Of course, I’m not a political scientist, so I can’t speak for them, but in psychology, everyone has always known that it’s damn hard to get null results published. And there are good reasons why that’s so. For one, null results are less informative. It’s difficult to tell whether they’re the result of a lack of the hypothesized relationship between your variables, or instead, the result of chance or methodological problems (especially a lack of statistical power). So, if you want to publish a null result, you’ve got a bunch of extra work to do. In addition to calculating power (which people in some discinplines do automatically, anyway), you’re almost certainly going to have to run extra variations of the study (even more than you would with a statistically significant result) to show that your null result wasn’t the result of methodological problems.

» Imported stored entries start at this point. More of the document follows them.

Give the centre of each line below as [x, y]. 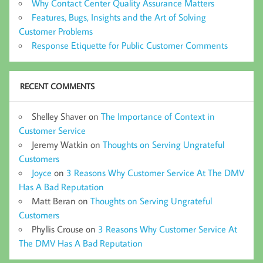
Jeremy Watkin [60, 144]
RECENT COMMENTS [57, 86]
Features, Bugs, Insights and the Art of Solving [119, 17]
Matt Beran [54, 200]
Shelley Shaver [59, 116]
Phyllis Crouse [58, 229]
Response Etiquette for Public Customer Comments [130, 45]
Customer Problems [56, 31]

There’s another good reason why they aren’t published: they’re not expected! I know, on the surface, it looks like they should be expected, because typically there’s at least a 95% chance that you won’t get statistically significant results. But in reality, getting statistically significant results is actually pretty likely, because researchers generally don’t conduct studies unless they’re pretty confident, for theoretical reasons or whatever, that the hypothesized relationship between their variables exists. So if you get null results, it’s actually pretty surprising.
When null results do get published, it’s usually because the researchers had good reason to expect them, so they undertook the extra steps required to make null results publishable. In general, that’s only interesting when there’s a heated debate about the relationship between two variables, and one theory predicts that there is none. Even then, there are often better ways of demonstrating that than producing null results. You run other studies that test (non-null) hypotheses that distinguish between competing theories, for example.
As for why so many of the results cluster around the .05 level, well, that’s probably a cultural thing. Researchers tend to be overly obsessed with statistical significance (as this study ironically shows), and that means that when you’ve got results that are approaching significance, you’re going to employ a few tricks to get closer to it. In psychology, for example, you might run a few more participants than you’d planned, thereby increasing your statistical power, or you might tweak your methodology and rerun the experiment. In most cases, I think these solutions are harmless, particularly since there’s no real a priori reason to be obsessed with the .05 level in the first place. If you’re close, but not below it, chances are you’re onto something, but you need the extra little push to get people to pay attention. If you’re close, but actually committing a Type I error, chances are subsequent research will discover that. Sure, it might cause people to use time and resources driving down theoretical dead ends, but that’s just the way science works, and making a big deal out of it is kind of silly. So again, I say, duh, and who cares?